___ Task data ___
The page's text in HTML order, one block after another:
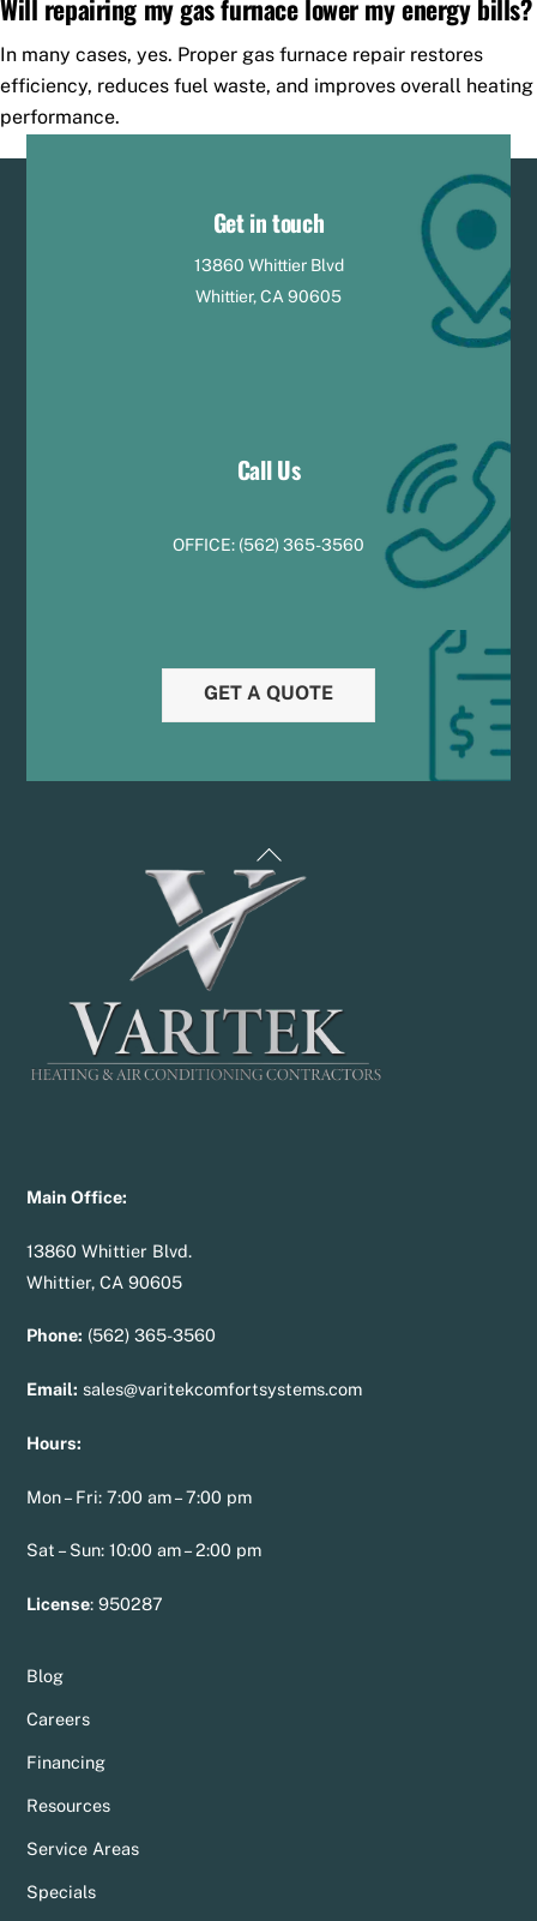
Will repairing my gas furnace lower my energy bills?
In many cases, yes. Proper gas furnace repair restores
efficiency, reduces fuel waste, and improves overall heating
performance.
Get in touch
13860 Whittier Blvd
Whittier, CA 90605
Call Us
OFFICE: (562) 365-3560
GET A QUOTE
Back
To
Main Office:
13860 Whittier Blvd.
Whittier, CA 90605
Phone: (562) 365-3560
Email: sales@varitekcomfortsystems.com
Hours:
Mon – Fri: 7:00 am – 7:00 pm
Sat – Sun: 10:00 am – 2:00 pm
License:950287
Blog
Careers
Financing
Resources
Service Areas
Specials
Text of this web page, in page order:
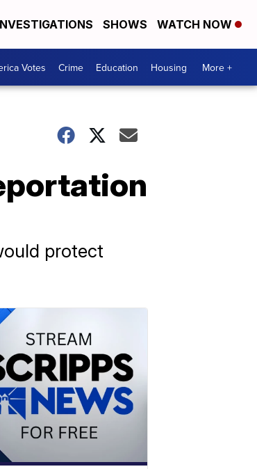
SHOWS WATCH NOW
Votes Crime Education Housing More +
protect
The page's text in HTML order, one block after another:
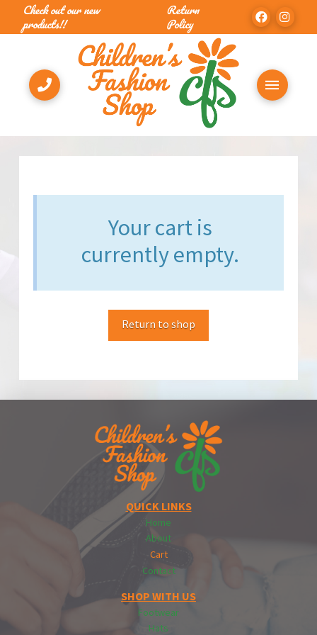
Check out our new
products!!
Return
Policy
Your cart is
currently empty.
Return to shop
QUICK LINKS
Home
About
Cart
Contact
SHOP WITH US
Footwear
Hats
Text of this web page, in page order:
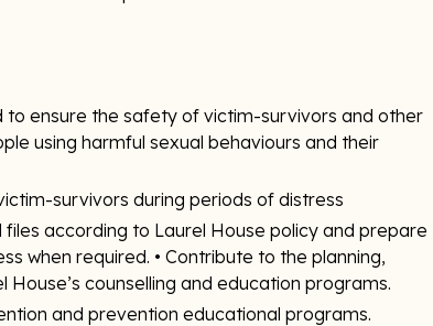
to ensure the safety of victim-survivors and other
using harmful sexual behaviours and their
survivors during periods of distress
according to Laurel House policy and prepare
when required. • Contribute to the planning,
counselling and education programs.
and prevention educational programs.
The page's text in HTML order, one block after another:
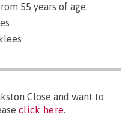
55 years of age.
Close and want to
click here.
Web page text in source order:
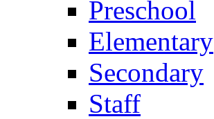
Preschool
Elementary
Secondary
Staff
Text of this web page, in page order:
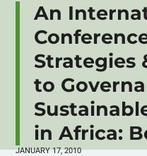
An
Strategies
to
in Africa:
JANUARY 17, 2010
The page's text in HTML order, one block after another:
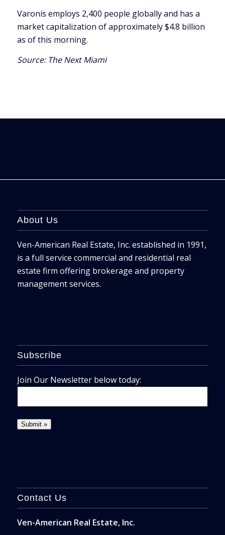
Varonis employs 2,400 people globally and has a
market capitalization of approximately $4.8 billion
as of this morning.
Source: The Next Miami
About Us
Ven-American Real Estate, Inc. established in 1991,
is a full service commercial and residential real
estate firm offering brokerage and property
management services.
Subscribe
Join Our Newsletter below today:
Contact Us
Ven-American Real Estate, Inc.
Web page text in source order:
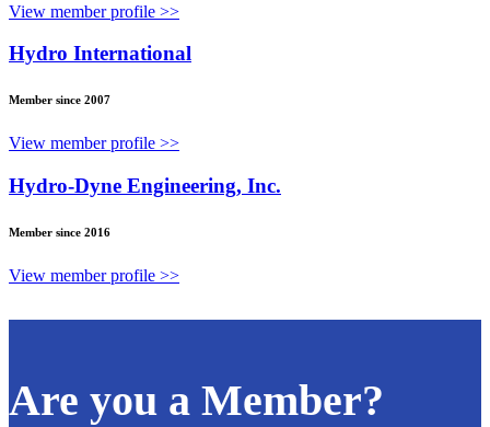
View member profile >>
Hydro International
Member since 2007
View member profile >>
Hydro-Dyne Engineering, Inc.
Member since 2016
View member profile >>
Are you a Member?
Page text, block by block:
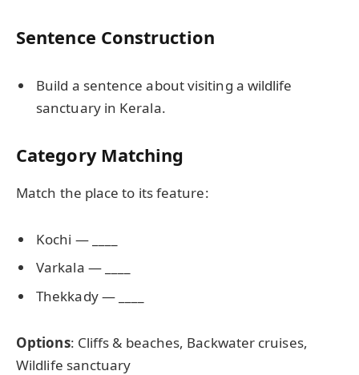
Sentence Construction
Build a sentence about visiting a wildlife
sanctuary in Kerala.
Category Matching
Match the place to its feature:
Kochi — ____
Varkala — ____
Thekkady — ____
Options: Cliffs & beaches, Backwater cruises,
Wildlife sanctuary
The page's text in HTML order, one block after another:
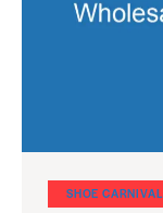
SHOE CARNIVAL​
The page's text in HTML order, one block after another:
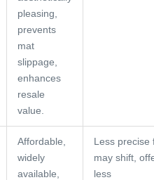
pleasing,
prevents
mat
slippage,
enhances
resale
value.
Affordable,
widely
available,
Less precise
may shift,
less
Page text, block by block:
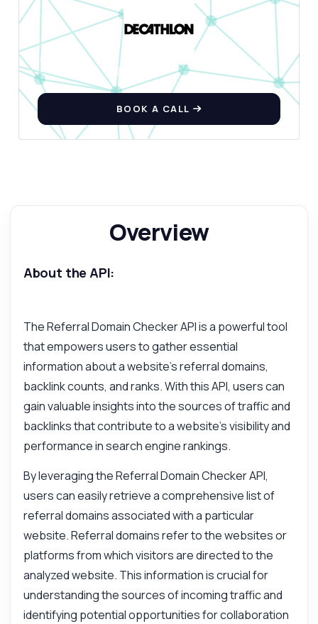
BOOK A CALL
Overview
About the API:
The Referral Domain Checker API is a powerful tool
that empowers users to gather essential
information about a website's referral domains,
backlink counts, and ranks. With this API, users can
gain valuable insights into the sources of traffic and
backlinks that contribute to a website's visibility and
performance in search engine rankings.
By leveraging the Referral Domain Checker API,
users can easily retrieve a comprehensive list of
referral domains associated with a particular
website. Referral domains refer to the websites or
platforms from which visitors are directed to the
analyzed website. This information is crucial for
understanding the sources of incoming traffic and
identifying potential opportunities for collaboration
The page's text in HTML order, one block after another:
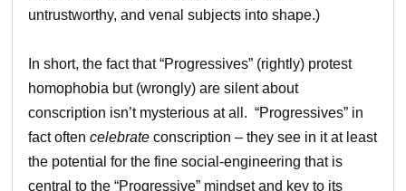
untrustworthy, and venal subjects into shape.)
In short, the fact that “Progressives” (rightly) protest
homophobia but (wrongly) are silent about
conscription isn’t mysterious at all. “Progressives” in
fact oftencelebrate conscription – they see in it at least
the potential for the fine social-engineering that is
central to the “Progressive” mindset and key to its
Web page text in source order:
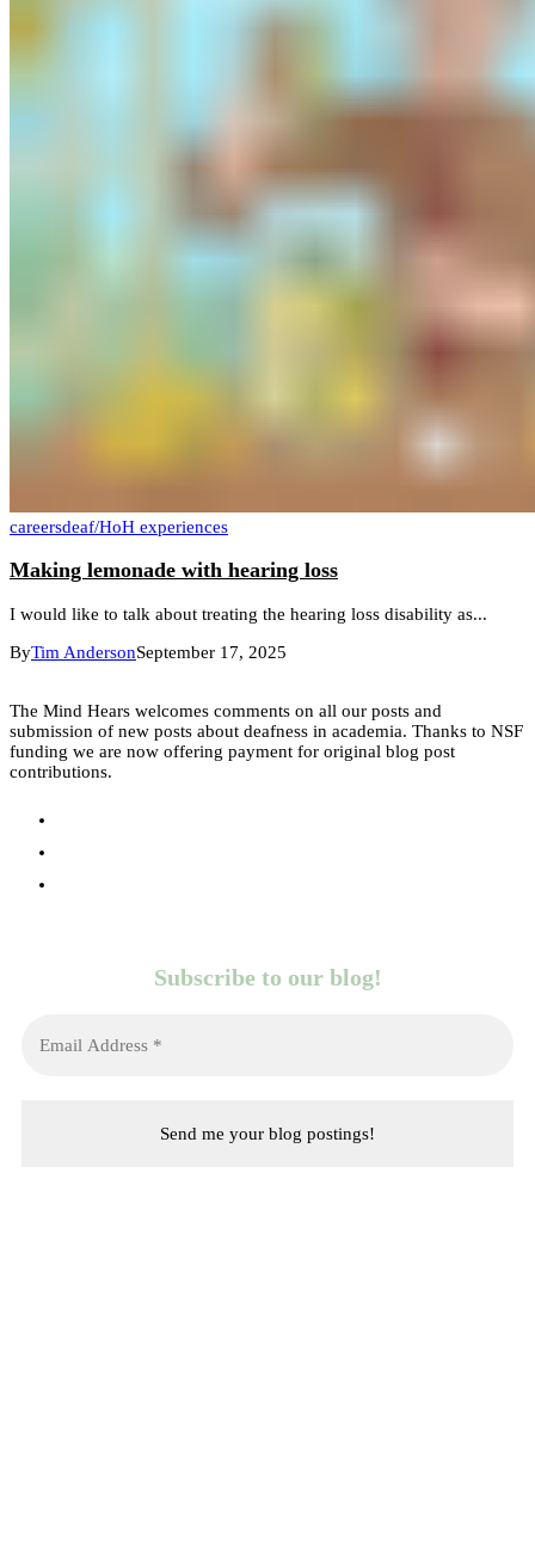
___
§ Task
Print out each record exactly as shown, but keep the pictures out.

§ Completed task
The page's text in HTML order, one block after another:
Will repairing my gas furnace lower my energy bills?
In many cases, yes. Proper gas furnace repair restores
efficiency, reduces fuel waste, and improves overall heating
performance.
Get in touch
13860 Whittier Blvd
Whittier, CA 90605
Call Us
OFFICE: (562) 365-3560
GET A QUOTE
Back
To
Main Office:
13860 Whittier Blvd.
Whittier, CA 90605
Phone: (562) 365-3560
Email: sales@varitekcomfortsystems.com
Hours:
Mon – Fri: 7:00 am – 7:00 pm
Sat – Sun: 10:00 am – 2:00 pm
License:950287
Blog
Careers
Financing
Resources
Service Areas
Specials
Text of this web page, in page order:
SHOWS WATCH NOW
Votes Crime Education Housing More +
protect
The page's text in HTML order, one block after another:
Check out our new
products!!
Return
Policy
Your cart is
currently empty.
Return to shop
QUICK LINKS
Home
About
Cart
Contact
SHOP WITH US
Footwear
Hats
Text of this web page, in page order:
to ensure the safety of victim-survivors and other
using harmful sexual behaviours and their
survivors during periods of distress
according to Laurel House policy and prepare
when required. • Contribute to the planning,
counselling and education programs.
and prevention educational programs.
The page's text in HTML order, one block after another:
55 years of age.
Close and want to
click here.
Web page text in source order:
Preschool
Elementary
Secondary
Staff
Text of this web page, in page order:
An
Strategies
to
in Africa:
JANUARY 17, 2010
The page's text in HTML order, one block after another:
Varonis employs 2,400 people globally and has a
market capitalization of approximately $4.8 billion
as of this morning.
Source: The Next Miami
About Us
Ven-American Real Estate, Inc. established in 1991,
is a full service commercial and residential real
estate firm offering brokerage and property
management services.
Subscribe
Join Our Newsletter below today:
Contact Us
Ven-American Real Estate, Inc.
Web page text in source order:
View member profile >>
Hydro International
Member since 2007
View member profile >>
Hydro-Dyne Engineering, Inc.
Member since 2016
View member profile >>
Are you a Member?
Page text, block by block:
Sentence Construction
Build a sentence about visiting a wildlife
sanctuary in Kerala.
Category Matching
Match the place to its feature:
Kochi — ____
Varkala — ____
Thekkady — ____
Options: Cliffs & beaches, Backwater cruises,
Wildlife sanctuary
The page's text in HTML order, one block after another:
SHOE CARNIVAL​
The page's text in HTML order, one block after another:
pleasing,
prevents
mat
slippage,
enhances
resale
value.
Affordable,
widely
available,
Less precise
may shift,
less
Page text, block by block:
BOOK A CALL
Overview
About the API:
The Referral Domain Checker API is a powerful tool
that empowers users to gather essential
information about a website's referral domains,
backlink counts, and ranks. With this API, users can
gain valuable insights into the sources of traffic and
backlinks that contribute to a website's visibility and
performance in search engine rankings.
By leveraging the Referral Domain Checker API,
users can easily retrieve a comprehensive list of
referral domains associated with a particular
website. Referral domains refer to the websites or
platforms from which visitors are directed to the
analyzed website. This information is crucial for
understanding the sources of incoming traffic and
identifying potential opportunities for collaboration
The page's text in HTML order, one block after another:
untrustworthy, and venal subjects into shape.)
In short, the fact that “Progressives” (rightly) protest
homophobia but (wrongly) are silent about
conscription isn’t mysterious at all. “Progressives” in
fact oftencelebrate conscription – they see in it at least
the potential for the fine social-engineering that is
central to the “Progressive” mindset and key to its
Web page text in source order:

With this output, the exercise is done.